2024-01-22 08:48:15
Munich (ots) – The 1,000 most emission-intensive industrial plants worldwide belong to 406 companies and together emit around 8 gigatons of carbon dioxide (Gt CO2) annually. If these systems were completely decarbonized, around a third of the emissions reduction required by 2030 would already be achieved in order to achieve the Paris climate target of a maximum temperature increase of 1.5 degrees. The cost of this would be between $7.5 and $10.5 trillion, depending on the technology used. This is the result of the “Global Carbon Restructuring Plan” study, for which Roland Berger experts analyzed the world’s 1,000 largest emitters and identified options for their decarbonization and the associated costs.
Decarbonizing the world’s 1,000 largest emitters would bring regarding a third of the emissions reduction necessary for the 1.5 degree target. The cost would be $7.5 to $10.5 trillion, spread over 26 years. New study shows how one Reversal of the trend in global CO2 emissions can be achieved
To achieve the 1.5 degree target, the world must reduce its annual CO2 emissions by 24 gigatons by 2030, according to the Emissions Gap Report 2023. “The 1,000 industrial plants with the highest emissions alone emit 8 gigatons annually – a third of which require emissions reductions,” says Martin Hoyer, partner at Roland Berger. “More than half of this is accounted for by just 40 companies, and a full 160 companies are responsible for 80 percent. This shows the great climate protection potential of a concerted action to decarbonize these main emitters. With our study we wanted to identify the greatest levers to achieve maximum “To create momentum for global decarbonization efforts – across national borders and from the perspective of asset owners.”

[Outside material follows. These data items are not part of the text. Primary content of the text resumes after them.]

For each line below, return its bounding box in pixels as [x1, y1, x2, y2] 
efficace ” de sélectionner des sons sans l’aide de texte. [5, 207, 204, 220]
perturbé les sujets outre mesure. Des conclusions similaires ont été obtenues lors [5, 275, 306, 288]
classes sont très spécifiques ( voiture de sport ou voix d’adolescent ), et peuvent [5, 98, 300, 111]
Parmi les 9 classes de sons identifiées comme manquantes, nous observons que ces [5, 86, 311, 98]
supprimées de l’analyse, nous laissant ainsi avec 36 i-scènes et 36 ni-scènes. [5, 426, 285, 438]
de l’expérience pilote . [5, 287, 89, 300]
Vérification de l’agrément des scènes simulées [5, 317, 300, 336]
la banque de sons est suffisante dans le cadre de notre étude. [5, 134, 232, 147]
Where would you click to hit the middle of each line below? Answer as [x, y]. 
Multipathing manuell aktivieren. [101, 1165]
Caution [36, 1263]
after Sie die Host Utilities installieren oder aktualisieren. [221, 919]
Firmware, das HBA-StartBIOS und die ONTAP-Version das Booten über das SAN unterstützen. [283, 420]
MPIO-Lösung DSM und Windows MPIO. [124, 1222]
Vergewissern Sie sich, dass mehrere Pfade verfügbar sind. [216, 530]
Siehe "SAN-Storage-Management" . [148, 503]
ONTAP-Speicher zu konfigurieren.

There are various technology options for decarbonizing the systems under consideration, as the analysis shows: The spectrum ranges from switching to renewable energies, nuclear energy or natural gas to the capture of the carbon dioxide produced by the continued use of fossil energies and its storage (CCS). Depending on the decarbonization solution, there are different costs for complete decarbonization. Nuclear energy and the switch to gas are the most expensive options, each costing around $10.5 trillion over the period 2025 to 2050. This is followed by CCS at $10.3 trillion. The transition to renewable energy is the cheapest at $7.5 trillion. Spread over time, this would represent an annual cost of $0.3 to $0.4 trillion. In comparison, that would be less than 20 percent of global spending on research and development, for example (US$2.3 trillion) in 2021.
The vast majority of the production facilities analyzed come from energy production
The analysis by Roland Berger experts shows that over three quarters (77%) of the emissions in the top 1000 come from the electricity generation sector, 18 percent from iron and steel production and 3.5 percent from the oil and gas industry. Regionally, most of the 1,000 plants are located in China (54%) and India (13%), followed by the USA (10%) and Europe (3%). Due to this regionally unequal distribution, countries are affected very differently by the costs of decarbonization: China and India, for example, would have to spend between 18 and over 30 percent of their gross domestic product, the USA and Europe only between 2 and 5 percent.
“The 406 owners of the 1,000 systems we examined each have to analyze what options they have once morest the individual background of their environment and their specific markets,” says Hoyer. “They all face the same questions: Which technology is best? How to ensure security of supply? Where will the financial resources come from? Collaborations between government and business actors in the areas of technology and research and development might clearly demonstrate the potential and pace of decarbonization activities increase.”
The energy sector has some catching up to do when it comes to decarbonization
Commitment to the transition to green production varies by sector and region. Decarbonization plans are in place for only 11 percent of identified energy production sites. Europe is making the greatest progress here, with plans already in place for half of the European energy plants analyzed. In the USA, this is the case for almost a third (29%) of facilities. Among non-power assets, oil and gas companies are the most active, along with iron and steel companies.